Jove
Visualize
Contact Us
JoVE
x logofacebook logolinkedin logoyoutube logo
ABOUT JoVE
OverviewLeadershipBlogJoVE Help Center
AUTHORS
Publishing ProcessEditorial BoardScope & PoliciesPeer ReviewFAQSubmit
LIBRARIANS
TestimonialsSubscriptionsAccessResourcesLibrary Advisory BoardFAQ
RESEARCH
JoVE JournalMethods CollectionsJoVE Encyclopedia of ExperimentsArchive
EDUCATION
JoVE CoreJoVE BusinessJoVE Science EducationJoVE Lab ManualFaculty Resource CenterFaculty Site
Terms & Conditions of Use
Privacy Policy
Policies

Related Experiment Videos

Single-particle selection and alignment with heavy atom cluster-antibody conjugates

G J Jensen1, R D Kornberg

  • 1Department of Structural Biology, Stanford University School of Medicine, Stanford, CA 94305, USA.

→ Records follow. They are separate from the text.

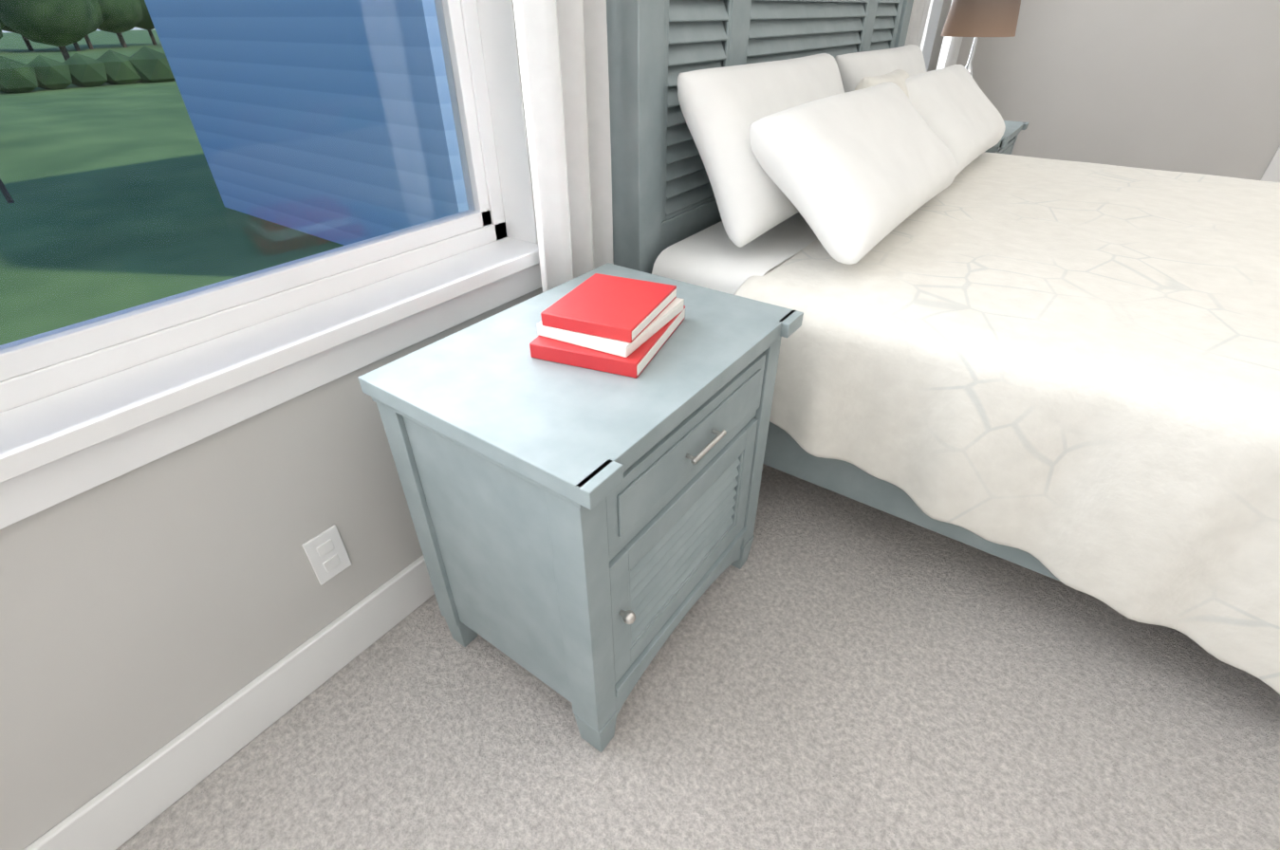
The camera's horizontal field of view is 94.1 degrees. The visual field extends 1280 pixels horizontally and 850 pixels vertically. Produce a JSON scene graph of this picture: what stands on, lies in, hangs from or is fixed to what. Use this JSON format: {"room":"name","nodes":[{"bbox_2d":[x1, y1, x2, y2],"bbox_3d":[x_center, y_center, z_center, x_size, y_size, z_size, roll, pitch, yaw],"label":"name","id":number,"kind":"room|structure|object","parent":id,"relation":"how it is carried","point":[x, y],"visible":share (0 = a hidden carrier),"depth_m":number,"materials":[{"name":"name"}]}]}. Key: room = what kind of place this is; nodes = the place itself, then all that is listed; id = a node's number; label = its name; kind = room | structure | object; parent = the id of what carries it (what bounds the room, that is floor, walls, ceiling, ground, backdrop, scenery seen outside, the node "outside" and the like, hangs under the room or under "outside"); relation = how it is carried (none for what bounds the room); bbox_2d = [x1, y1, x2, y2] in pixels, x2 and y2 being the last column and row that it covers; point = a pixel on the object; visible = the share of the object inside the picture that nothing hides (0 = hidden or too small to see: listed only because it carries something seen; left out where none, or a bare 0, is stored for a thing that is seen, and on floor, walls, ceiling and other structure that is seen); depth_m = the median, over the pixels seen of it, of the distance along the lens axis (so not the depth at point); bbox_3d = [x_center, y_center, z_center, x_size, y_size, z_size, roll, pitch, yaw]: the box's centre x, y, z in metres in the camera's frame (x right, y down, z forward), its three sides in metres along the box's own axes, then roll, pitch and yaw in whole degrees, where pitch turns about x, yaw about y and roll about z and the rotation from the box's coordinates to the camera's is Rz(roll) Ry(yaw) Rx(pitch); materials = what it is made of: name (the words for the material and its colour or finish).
{"room":"bedroom","nodes":[
{"label":"bedroom","id":0,"kind":"room"},
{"bbox_2d":[0,0,951,849],"bbox_3d":[0.227,-1.408,1.757,0.200,2.740,6.400,22,41,29],"label":"wall","id":1,"kind":"structure","parent":0,"point":[148,609],"depth_m":1.01,"materials":[{"name":"paint"}]},
{"bbox_2d":[23,555,434,849],"bbox_3d":[0.321,-0.300,2.448,0.016,0.130,6.000,22,41,29],"label":"baseboard","id":2,"kind":"structure","parent":1,"relation":"attached to","point":[116,815],"depth_m":1.14,"materials":[{"name":"white wood"}]},
{"bbox_2d":[0,0,542,529],"bbox_3d":[-0.835,-0.593,0.478,0.220,1.550,1.880,22,41,29],"label":"window","id":3,"kind":"structure","parent":1,"relation":"in","point":[91,404],"depth_m":1.03,"materials":[{"name":"plastic"}]},
{"bbox_2d":[301,524,352,584],"bbox_3d":[-0.642,0.268,1.226,0.008,0.116,0.070,22,41,29],"label":"electrical outlet","id":4,"kind":"object","parent":1,"relation":"attached to","point":[326,554],"visible":1,"depth_m":1.22,"materials":[{"name":"plastic"}]},
{"bbox_2d":[513,0,612,292],"bbox_3d":[-0.713,-0.428,0.515,0.120,2.115,2.180,22,41,29],"label":"curtain","id":5,"kind":"object","parent":1,"relation":"hanging from","point":[563,52],"visible":0.56,"depth_m":1.26,"materials":[{"name":"fabric"}]},
{"bbox_2d":[922,0,943,72],"bbox_3d":[1.457,-2.440,3.067,0.220,1.610,0.780,22,41,29],"label":"window","id":6,"kind":"structure","parent":1,"relation":"in","point":[934,19],"depth_m":3.47,"materials":[{"name":"plastic"}]},
{"bbox_2d":[904,0,963,69],"bbox_3d":[1.550,-2.256,3.068,0.120,2.185,1.280,22,41,29],"label":"curtain","id":7,"kind":"object","parent":1,"relation":"hanging from","point":[918,23],"visible":0.17,"depth_m":2.94,"materials":[{"name":"fabric"}]},
{"bbox_2d":[116,463,1279,849],"bbox_3d":[2.485,0.723,1.155,5.850,0.100,6.260,22,41,29],"label":"floor","id":8,"kind":"structure","parent":0,"point":[828,671],"depth_m":1.22,"materials":[{"name":"carpet"}]},
{"bbox_2d":[358,262,803,752],"bbox_3d":[-0.068,0.143,1.295,0.500,0.720,0.670,22,41,29],"label":"nightstand","id":9,"kind":"object","parent":8,"relation":"on","point":[585,537],"visible":1,"depth_m":1.03,"materials":[{"name":"blue paint"}]},
{"bbox_2d":[529,273,685,378],"bbox_3d":[-0.050,-0.194,1.082,0.205,0.075,0.251,13,37,18],"label":"books","id":10,"kind":"object","parent":9,"relation":"on","point":[616,324],"visible":1,"depth_m":1.02,"materials":[{"name":"red paper"}]},
{"bbox_2d":[606,0,1279,694],"bbox_3d":[1.444,-0.685,1.703,2.268,1.600,2.239,22,41,29],"label":"king bed","id":11,"kind":"object","parent":8,"relation":"on","point":[1066,372],"visible":0.98,"depth_m":1.37,"materials":[{"name":"white fabric"}]},
{"bbox_2d":[985,120,1028,154],"bbox_3d":[1.683,-1.249,3.286,0.500,0.720,0.680,22,41,29],"label":"nightstand","id":12,"kind":"object","parent":8,"relation":"on","point":[1005,144],"visible":0.1,"depth_m":3.02,"materials":[{"name":"blue paint"}]},
{"bbox_2d":[940,0,1020,76],"bbox_3d":[1.653,-1.847,2.963,0.330,0.630,0.330,22,41,29],"label":"table lamp","id":13,"kind":"object","parent":12,"relation":"on","point":[976,19],"visible":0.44,"depth_m":2.78,"materials":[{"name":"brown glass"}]},
{"bbox_2d":[956,0,1279,180],"bbox_3d":[4.313,-1.904,2.433,5.450,2.740,0.140,22,41,29],"label":"wall","id":14,"kind":"structure","parent":0,"point":[1193,86],"depth_m":3.48,"materials":[{"name":"paint"}]},
{"bbox_2d":[1261,146,1279,182],"bbox_3d":[3.930,-1.808,2.838,0.910,2.125,0.176,22,41,29],"label":"door frame","id":15,"kind":"structure","parent":14,"relation":"attached to","point":[1271,173],"depth_m":3.32,"materials":[{"name":"white wood"}]},
{"label":"outside","id":16,"kind":"structure","parent":0,"visible":0},
{"bbox_2d":[0,29,343,345],"bbox_3d":[-123.180,-45.588,74.901,299.800,0.500,440.000,22,41,29],"label":"ground","id":17,"kind":"structure","parent":16,"point":[203,183],"depth_m":16.11,"materials":[{"name":"green plant"}]},
{"bbox_2d":[0,178,14,203],"bbox_3d":[-17.693,-9.844,14.363,1.620,8.627,1.853,22,41,29],"label":"young tree","id":18,"kind":"object","parent":17,"relation":"on","point":[5,192],"depth_m":16.59,"materials":[{"name":"plant"}]},
{"bbox_2d":[0,0,156,60],"bbox_3d":[-84.976,-37.808,52.869,85.893,11.416,316.235,22,41,29],"label":"trees","id":19,"kind":"object","parent":17,"relation":"on","point":[32,25],"depth_m":51.96,"materials":[{"name":"green plant"}]},
{"bbox_2d":[0,46,175,92],"bbox_3d":[-53.198,-16.401,30.141,4.992,2.978,57.964,22,41,29],"label":"hedge","id":20,"kind":"object","parent":17,"relation":"on","point":[161,62],"depth_m":43.22,"materials":[{"name":"green plant"}]},
{"bbox_2d":[144,0,468,245],"bbox_3d":[-2.051,-12.194,17.277,10.000,9.000,18.000,22,41,29],"label":"house","id":21,"kind":"structure","parent":17,"relation":"on","point":[215,115],"depth_m":11.77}
]}

Proceedings of the National Academy of Sciences of the United States of America
|August 5, 1998
PubMed
Summary
This summary is machine-generated.

Related Concept Videos

You might also read

Related Articles

Articles linked to this work by shared authors, journal, and citation graph.

Sort by
Same author

Type VI secretion requires a dynamic contractile phage tail-like structure.

Nature·2012
Same author

The molecular basis of eucaryotic transcription.

Cell death and differentiation·2007
Same author

The eukaryotic gene transcription machinery.

Biological chemistry·2001
Same author

Quantitation of the RNA polymerase II transcription machinery in yeast.

The Journal of biological chemistry·2001
Same author

Alignment error envelopes for single particle analysis.

Journal of structural biology·2001
Same author

A multiprotein complex that interacts with RNA polymerase II elongator.

The Journal of biological chemistry·2001

This study introduces a novel cryoelectron microscopy method using heavy atom clusters to precisely locate and orient biological particles. This technique enhances high-resolution structural determination by improving image selection and reducing defects.

Area of Science:

  • Structural biology
  • Biophysics
  • Biochemistry

Background:

  • Cryoelectron microscopy (cryo-EM) is crucial for determining the high-resolution structures of biological macromolecules.
  • Current cryo-EM methods face challenges in precisely orienting and selecting images of single particles, especially under low-dose conditions optimal for preserving structural integrity.
  • Defects such as specimen movement and particle heterogeneity can further complicate structural analysis.

Purpose of the Study:

  • To propose and evaluate a novel method for selecting and aligning images of single biological particles for high-resolution cryo-EM.
  • To enable precise determination of particle locations and orientations using heavy atom clusters, even with low electron doses and near-focus imaging.
  • To facilitate the selection of high-quality images free from common artifacts.

Related Experiment Videos

Main Methods:

  • Labeling biological particles with multiple heavy atom clusters attached to engineered single-chain Fv antibody fragments.
  • Utilizing the precise locations of heavy atom clusters to determine particle positions and orientations.
  • Developing and implementing computational algorithms for image analysis and particle selection based on cluster projections.
  • Simulating the method's feasibility to assess critical parameters like cluster mobility and localization precision.

Main Results:

  • Demonstrated that heavy atom clusters can precisely determine particle locations and relative orientations.
  • Showed that this labeling strategy allows for image selection free from specimen movement and particle inhomogeneity.
  • Validated the method's potential for high-resolution structural determination under optimal low-dose imaging conditions through simulations.
  • Confirmed the feasibility of using cluster projections for particle orientation and selection.

Conclusions:

  • The proposed heavy atom cluster labeling method offers a robust approach for enhancing single-particle cryo-EM.
  • This technique is expected to improve the accuracy and efficiency of high-resolution structural determination of biological molecules.
  • Further development and experimental validation are warranted to fully realize the potential of this method in structural biology.